Palm's fresh fruit yields are still suffering the effects of
a crop-damaging El Nino, but expectations of a recovery by the second half of
the year are weighing on prices, according to industry analysts.
Exports of Malaysian palm oil products during Feb.1-20 fell
0.8 percent to 733,288 tonnes from 739,367 tonnes shipped a month ago, cargo
surveyor Intertek Testing Services said on Monday.
But another cargo surveyor, Societe Generale de
Surveillance, said exports during the period rose 1.7 percent to 745,564 tonnes
from 733,002 tonnes shipped during Jan. 1-20.
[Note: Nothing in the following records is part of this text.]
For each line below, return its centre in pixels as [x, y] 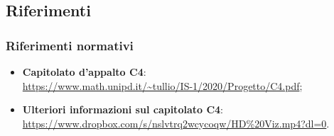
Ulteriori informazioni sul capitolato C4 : [123, 109]
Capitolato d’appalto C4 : [84, 72]
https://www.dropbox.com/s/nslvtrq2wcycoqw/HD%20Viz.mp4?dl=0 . [176, 123]
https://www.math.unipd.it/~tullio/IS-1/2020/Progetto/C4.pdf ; [162, 85]
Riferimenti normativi [70, 45]
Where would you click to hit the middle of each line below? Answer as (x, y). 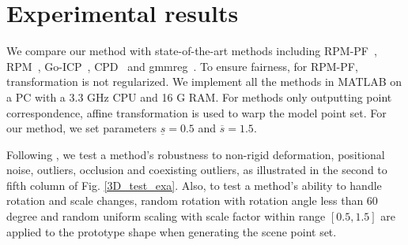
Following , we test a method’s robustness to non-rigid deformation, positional (196, 154)
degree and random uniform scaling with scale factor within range (166, 216)
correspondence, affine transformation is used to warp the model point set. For (196, 112)
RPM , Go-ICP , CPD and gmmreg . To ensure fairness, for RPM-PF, (182, 66)
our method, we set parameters (82, 128)
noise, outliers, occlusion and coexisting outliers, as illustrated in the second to (197, 170)
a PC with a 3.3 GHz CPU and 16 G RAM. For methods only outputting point (199, 97)
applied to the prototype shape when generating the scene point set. (172, 231)
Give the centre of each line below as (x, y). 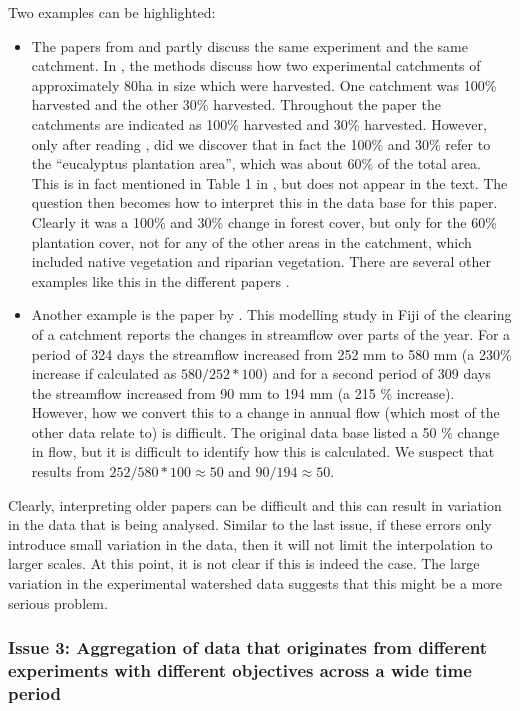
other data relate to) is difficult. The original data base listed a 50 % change (265, 431)
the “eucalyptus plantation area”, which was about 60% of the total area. (256, 163)
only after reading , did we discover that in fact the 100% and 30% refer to (261, 143)
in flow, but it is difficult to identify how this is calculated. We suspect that (263, 451)
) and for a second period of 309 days (376, 373)
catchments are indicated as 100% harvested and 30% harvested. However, (259, 123)
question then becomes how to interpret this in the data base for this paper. (264, 202)
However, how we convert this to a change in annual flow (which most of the (265, 412)

Technicals called for palm oil to rebound. Palm oil is due
for a bounce, as suggested by it wave pattern, a falling channel and the hourly
RSI, according to Wang Tao, a Reuters market analyst for commodities and energy
technicals.
In competing vegetable oils, soybean oil on the Chicago
Board of Trade eased 0.6 percent, while the most-active contract for Dalian
palm olein fell 0.4 percent.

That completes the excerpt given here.